À votre sortie, vous recevez des instructions de soins que vous devez suivre attentivement.
Récupération
À votre retour chez vous, il vous sera probablement conseillé d’éviter de vous baigner le premier jour et de généralement y aller doucement, de ne pas vous lever et de limiter le temps que vous passez à marcher ou à rester debout. Vous devez également éviter de soulever quelque chose de plus lourd que 10 livres ainsi que de vous pencher, de vous accroupir ou de monter des escaliers inutiles.
Vous pouvez suivre un régime alimentaire régulier, mais veillez particulièrement à boire beaucoup de liquides pour rester bien déshydraté.
Guérison
Après 24 heures, vous pouvez retirer tous les bandages que le professionnel de la santé aurait pu appliquer. Vous pouvez prendre une douche, mais essayez de ne pas tremper le site de l’intervention. Gardez la plaie sèche et propre et suivez les instructions de soin de la plaie que votre professionnel de la santé vous a données.
En cas de douleur, vous pouvez appliquer une compresse froide sur le site de l’intervention pendant 15 minutes maximum, en la déplaçant constamment pour éviter les engelures. Bien que vous deviez éviter les analgésiques non stéroïdiens, demandez à votre médecin si le Tylenol (acétaminophène) vous convient.
Avec suffisamment de repos, la plupart des gens peuvent retourner au travail et à leurs activités normales en quelques jours à une semaine.
Quand appeler le 911
Il peut parfois y avoir un petit saignement autour du site de l’incision, mais si le saignement est régulier ou si une bosse se développe rapidement, vous devez appeler le 911 et suivre les instructions suivantes :
- Allongez-vous et exercez une pression sur le site de la procédure pendant 20 minutes.
- Si le saignement s’arrête, restez immobile jusqu’à l’arrivée des secours.
- Si le saignement ne s’arrête pas, continuez à appuyer jusqu’à ce que les secours arrivent.
Soins de longue durée
Qu’un stent ait été inséré ou non, vous recevrez quotidiennement de l’aspirine à faible dose pour réduire le risque de coagulation. Si un stent a été placé, on vous prescrira un anticoagulant comme la warfarine ou un médicament antiplaquettaire comme le Plavix (clopidogrel) que vous devrez prendre pendant un an ou plus.

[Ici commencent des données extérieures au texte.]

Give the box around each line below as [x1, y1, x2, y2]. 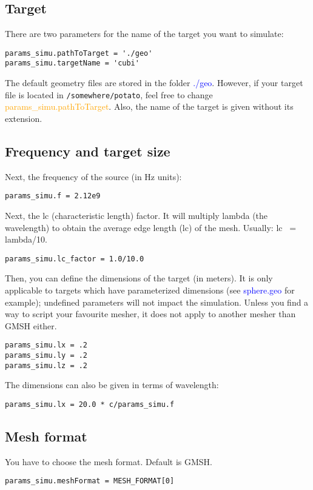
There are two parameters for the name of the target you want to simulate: [5, 27, 284, 40]
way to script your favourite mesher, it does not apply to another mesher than [5, 307, 296, 320]
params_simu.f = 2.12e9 [5, 192, 101, 201]
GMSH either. [5, 319, 57, 332]
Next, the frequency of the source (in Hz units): [5, 170, 182, 183]
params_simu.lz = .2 [5, 361, 88, 370]
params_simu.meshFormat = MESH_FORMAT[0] [5, 477, 175, 486]
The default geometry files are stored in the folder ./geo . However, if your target [5, 76, 303, 89]

Vous devrez également éviter les exercices vigoureux pendant environ un mois si un stent a été placé pour éviter tout déplacement.

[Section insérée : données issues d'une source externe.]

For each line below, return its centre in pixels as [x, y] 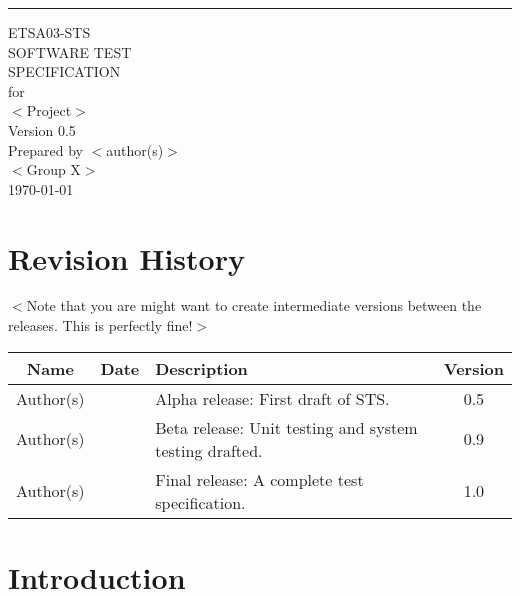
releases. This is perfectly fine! [100, 325]
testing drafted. [209, 450]
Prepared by [45, 149]
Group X [53, 169]
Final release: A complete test [259, 479]
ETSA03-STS [49, 32]
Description [201, 368]
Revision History [126, 257]

Votre cardiologue fixera des rendez-vous de suivi pour voir comment vous guérissez et évaluera la zone de traitement avec des études d’imagerie et d’autres tests de laboratoire.
Même si les résultats sont satisfaisants, votre médecin souhaitera vous voir régulièrement pour surveiller la resténose, qui touche environ une personne sur 10 ayant subi une angioplastie par ballonnet, souvent au cours des six premiers mois.